_Exercise_: Pictures appear among the records below and must be omitted. Repeat exactly the lines from the line with "environmental justice initiatives." to the line with "Spiegazione (102, 232, 186, 249)", both included.

Recorded data

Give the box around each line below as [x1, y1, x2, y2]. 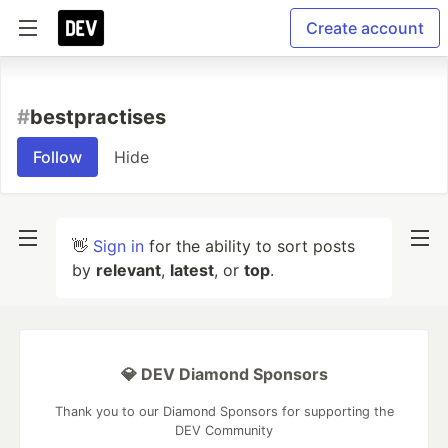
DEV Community [175, 423, 273, 438]
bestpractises [30, 105, 166, 129]
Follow [33, 147, 82, 167]
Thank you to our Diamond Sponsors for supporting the [54, 404, 394, 419]
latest [170, 260, 214, 280]
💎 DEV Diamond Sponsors [120, 364, 328, 384]
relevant [96, 260, 161, 280]
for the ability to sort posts [144, 236, 355, 256]
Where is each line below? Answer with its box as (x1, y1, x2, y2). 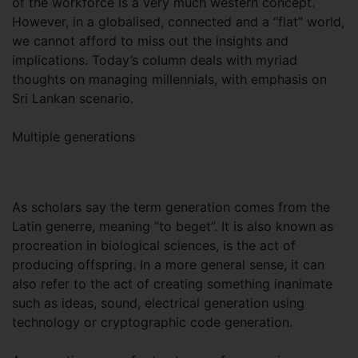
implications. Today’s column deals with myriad (12, 52, 297, 68)
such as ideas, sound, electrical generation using (12, 295, 304, 311)
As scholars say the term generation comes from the (12, 199, 330, 215)
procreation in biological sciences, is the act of (12, 237, 296, 253)
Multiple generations (12, 129, 135, 145)
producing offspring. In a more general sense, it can (12, 257, 324, 272)
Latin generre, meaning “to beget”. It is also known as (12, 218, 333, 234)
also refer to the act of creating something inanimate (12, 276, 332, 292)
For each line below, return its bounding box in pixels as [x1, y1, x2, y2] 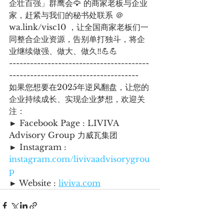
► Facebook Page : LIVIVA [9, 117, 121, 128]
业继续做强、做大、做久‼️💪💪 [9, 45, 117, 56]
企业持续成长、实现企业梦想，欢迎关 [9, 93, 145, 104]
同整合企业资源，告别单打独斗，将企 [9, 33, 145, 44]
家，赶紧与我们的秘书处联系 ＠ [9, 9, 126, 20]
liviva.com [58, 177, 100, 188]
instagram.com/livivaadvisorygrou [9, 153, 150, 164]
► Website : [9, 177, 58, 188]
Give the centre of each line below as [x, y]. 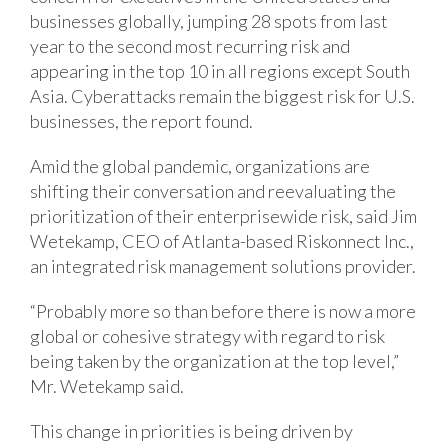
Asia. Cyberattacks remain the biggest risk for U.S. [222, 96]
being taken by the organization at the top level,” [214, 361]
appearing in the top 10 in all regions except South [220, 71]
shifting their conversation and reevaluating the [213, 191]
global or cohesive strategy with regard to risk [207, 336]
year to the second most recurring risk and [190, 46]
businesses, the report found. [141, 121]
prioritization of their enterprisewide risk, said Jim [223, 216]
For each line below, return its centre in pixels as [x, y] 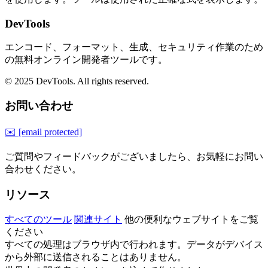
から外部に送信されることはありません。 [96, 257]
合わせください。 [43, 169]
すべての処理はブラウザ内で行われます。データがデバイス [134, 245]
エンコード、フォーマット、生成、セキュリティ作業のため [134, 47]
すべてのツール [38, 220]
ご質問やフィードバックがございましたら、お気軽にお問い [134, 156]
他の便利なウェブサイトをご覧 [191, 220]
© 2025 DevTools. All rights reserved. [77, 81]
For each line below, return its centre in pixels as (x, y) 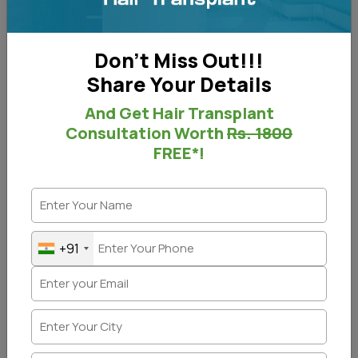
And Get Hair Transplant (179, 113)
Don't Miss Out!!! (179, 61)
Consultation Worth (146, 133)
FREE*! (179, 153)
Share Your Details (179, 85)
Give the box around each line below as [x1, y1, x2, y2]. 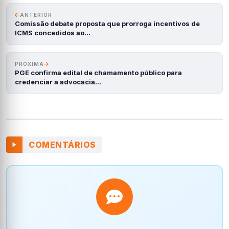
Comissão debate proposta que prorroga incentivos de [15, 19, 200, 28]
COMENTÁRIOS [29, 139, 96, 150]
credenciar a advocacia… [15, 78, 101, 86]
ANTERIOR [20, 12, 52, 18]
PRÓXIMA [15, 61, 44, 67]
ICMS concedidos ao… [15, 29, 90, 37]
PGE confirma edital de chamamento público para [15, 68, 182, 77]
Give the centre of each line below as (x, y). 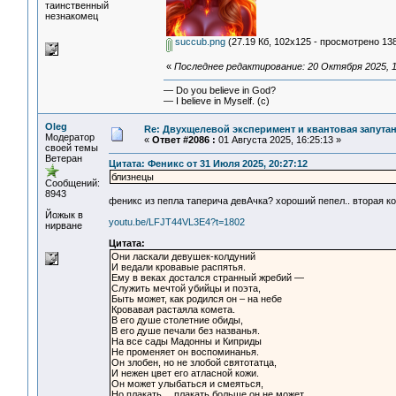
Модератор (70, 137)
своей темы (72, 148)
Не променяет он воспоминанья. (185, 352)
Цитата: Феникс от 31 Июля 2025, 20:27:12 (208, 164)
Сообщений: (72, 183)
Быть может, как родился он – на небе (197, 299)
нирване (64, 225)
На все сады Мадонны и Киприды (187, 342)
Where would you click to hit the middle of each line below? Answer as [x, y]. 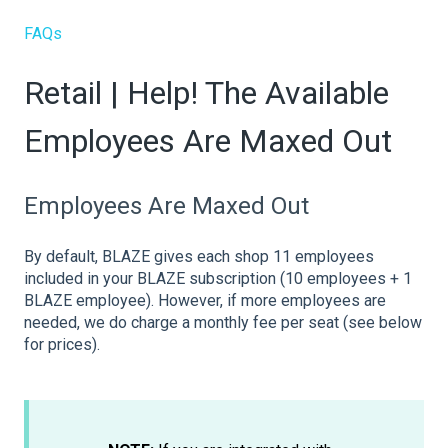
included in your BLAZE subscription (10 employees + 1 [218, 279]
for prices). [62, 345]
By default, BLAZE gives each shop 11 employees [199, 257]
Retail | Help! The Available [206, 93]
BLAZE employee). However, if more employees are [205, 301]
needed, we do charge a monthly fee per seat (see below [223, 323]
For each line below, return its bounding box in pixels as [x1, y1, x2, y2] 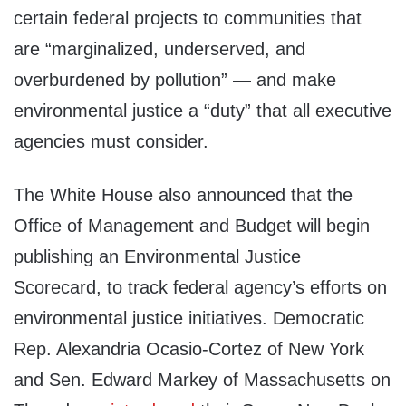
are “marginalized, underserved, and [14, 39, 305, 60]
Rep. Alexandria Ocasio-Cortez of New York [14, 339, 364, 360]
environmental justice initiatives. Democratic [14, 308, 364, 329]
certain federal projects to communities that [14, 8, 362, 29]
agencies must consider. [14, 131, 208, 152]
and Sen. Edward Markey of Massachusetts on [14, 370, 391, 391]
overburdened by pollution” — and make [14, 70, 336, 91]
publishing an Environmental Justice [14, 246, 301, 267]
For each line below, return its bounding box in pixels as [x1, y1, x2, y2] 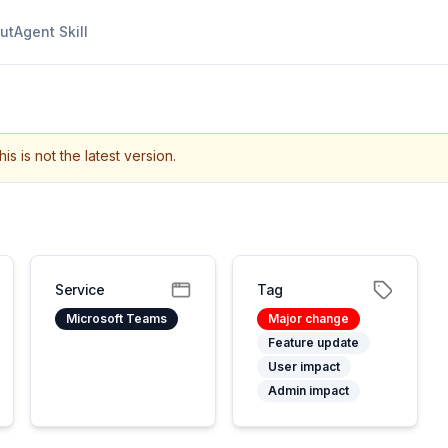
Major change [268, 311, 349, 326]
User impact [268, 359, 340, 374]
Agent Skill [14, 23, 88, 40]
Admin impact [268, 383, 349, 398]
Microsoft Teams [66, 311, 167, 326]
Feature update [268, 335, 359, 350]
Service [55, 281, 105, 298]
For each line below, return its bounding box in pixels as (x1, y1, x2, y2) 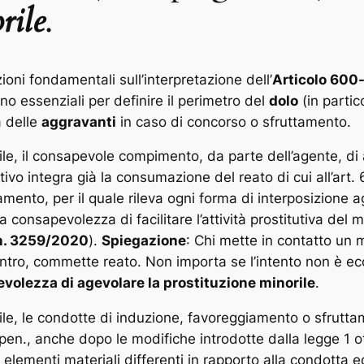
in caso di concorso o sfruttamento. (116, 113, 351, 130)
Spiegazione (102, 232, 186, 249)
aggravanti (41, 113, 116, 130)
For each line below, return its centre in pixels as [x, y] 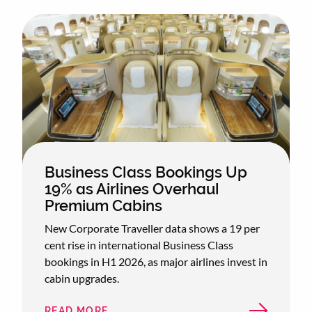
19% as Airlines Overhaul [132, 189]
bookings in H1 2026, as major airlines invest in [156, 261]
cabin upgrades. [82, 278]
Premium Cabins [103, 205]
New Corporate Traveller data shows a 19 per [152, 228]
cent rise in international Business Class [139, 244]
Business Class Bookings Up [146, 172]
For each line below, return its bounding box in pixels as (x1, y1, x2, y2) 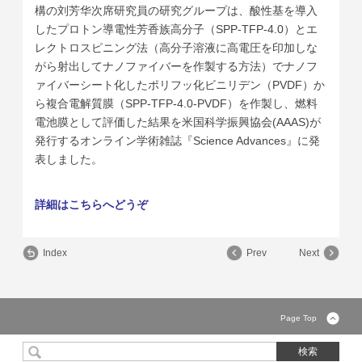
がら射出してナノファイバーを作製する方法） (35, 60, 273, 74)
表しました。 (35, 153, 103, 166)
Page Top (280, 314, 317, 323)
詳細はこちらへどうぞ (35, 197, 149, 211)
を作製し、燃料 (238, 97, 318, 111)
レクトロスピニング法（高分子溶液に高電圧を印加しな (35, 41, 318, 55)
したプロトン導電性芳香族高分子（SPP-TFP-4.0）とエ (35, 23, 318, 36)
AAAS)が (276, 116, 322, 129)
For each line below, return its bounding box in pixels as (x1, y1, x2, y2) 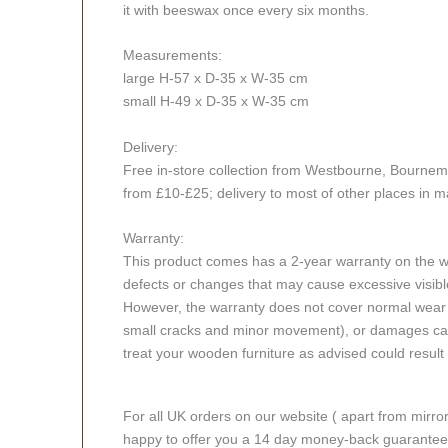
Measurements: (123, 47, 222, 64)
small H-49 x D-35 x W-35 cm (123, 93, 309, 110)
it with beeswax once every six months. (123, 2, 369, 18)
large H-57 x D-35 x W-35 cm (123, 70, 308, 87)
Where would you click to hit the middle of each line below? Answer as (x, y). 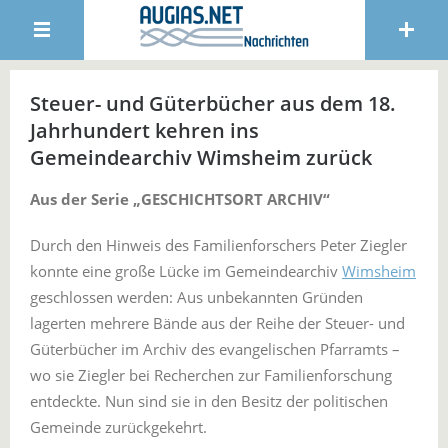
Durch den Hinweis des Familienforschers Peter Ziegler (218, 245)
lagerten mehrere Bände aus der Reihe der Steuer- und (217, 323)
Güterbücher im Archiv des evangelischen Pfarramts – (215, 349)
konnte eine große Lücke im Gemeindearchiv (186, 271)
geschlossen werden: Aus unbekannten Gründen (196, 297)
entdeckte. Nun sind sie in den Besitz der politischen (209, 401)
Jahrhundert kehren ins (144, 130)
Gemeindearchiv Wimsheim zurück (201, 157)
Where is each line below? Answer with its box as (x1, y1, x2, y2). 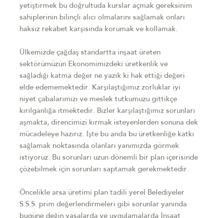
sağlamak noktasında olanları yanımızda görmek (19, 143, 179, 150)
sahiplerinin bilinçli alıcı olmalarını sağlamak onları (19, 14, 185, 22)
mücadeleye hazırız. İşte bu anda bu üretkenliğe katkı (19, 131, 194, 139)
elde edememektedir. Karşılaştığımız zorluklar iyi (19, 84, 181, 92)
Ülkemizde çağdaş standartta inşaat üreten (19, 49, 161, 57)
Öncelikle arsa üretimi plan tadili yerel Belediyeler (19, 189, 184, 197)
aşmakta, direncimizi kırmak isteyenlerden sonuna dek (19, 119, 198, 127)
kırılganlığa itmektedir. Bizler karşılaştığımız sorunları (19, 108, 195, 115)
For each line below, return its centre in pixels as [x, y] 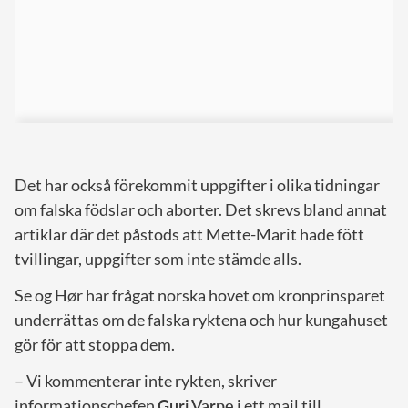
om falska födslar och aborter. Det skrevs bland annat [201, 210]
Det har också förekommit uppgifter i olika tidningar [197, 185]
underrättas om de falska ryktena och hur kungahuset [201, 320]
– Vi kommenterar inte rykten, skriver [146, 381]
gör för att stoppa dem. [95, 345]
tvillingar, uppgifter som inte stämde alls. [158, 259]
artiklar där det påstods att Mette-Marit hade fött [189, 235]
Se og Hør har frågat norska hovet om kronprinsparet [200, 296]
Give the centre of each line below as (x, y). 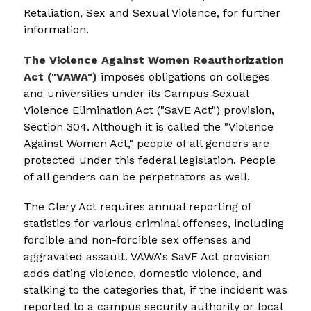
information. (56, 29)
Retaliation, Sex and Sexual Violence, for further (152, 12)
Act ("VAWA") (60, 76)
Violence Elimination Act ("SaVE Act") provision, (149, 110)
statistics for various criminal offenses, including (153, 223)
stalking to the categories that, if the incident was (155, 289)
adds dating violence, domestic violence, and (143, 273)
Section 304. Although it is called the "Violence (148, 126)
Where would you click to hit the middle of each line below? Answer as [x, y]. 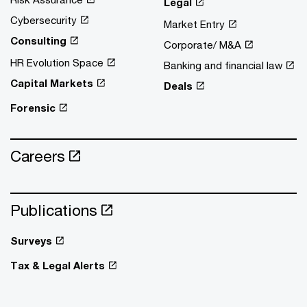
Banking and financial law [223, 65]
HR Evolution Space [57, 62]
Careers [38, 156]
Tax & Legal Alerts [58, 265]
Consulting [38, 40]
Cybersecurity [44, 20]
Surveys [31, 240]
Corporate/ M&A [202, 44]
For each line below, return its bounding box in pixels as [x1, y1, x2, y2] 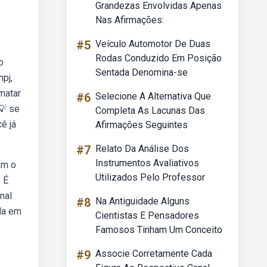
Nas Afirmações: [95, 14, 164, 26]
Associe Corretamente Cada [95, 248, 212, 259]
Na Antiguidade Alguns [95, 195, 190, 207]
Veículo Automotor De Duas [95, 38, 210, 49]
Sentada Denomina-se [95, 67, 188, 78]
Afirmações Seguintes [95, 119, 188, 131]
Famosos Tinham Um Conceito [95, 224, 222, 235]
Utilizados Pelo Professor [95, 172, 205, 183]

_The completed task_:
environmental justice initiatives. Democratic [14, 308, 364, 329]
certain federal projects to communities that [14, 8, 362, 29]
agencies must consider. [14, 131, 208, 152]
and Sen. Edward Markey of Massachusetts on [14, 370, 391, 391]
overburdened by pollution” — and make [14, 70, 336, 91]
publishing an Environmental Justice [14, 246, 301, 267]
For each line below, return its bounding box in pixels as [x1, y1, x2, y2] 
Major change [268, 311, 349, 326]
User impact [268, 359, 340, 374]
Agent Skill [14, 23, 88, 40]
Admin impact [268, 383, 349, 398]
Microsoft Teams [66, 311, 167, 326]
Feature update [268, 335, 359, 350]
Service [55, 281, 105, 298]
For each line below, return its bounding box in pixels as (x1, y1, x2, y2) 
in caso di concorso o sfruttamento. (116, 113, 351, 130)
Spiegazione (102, 232, 186, 249)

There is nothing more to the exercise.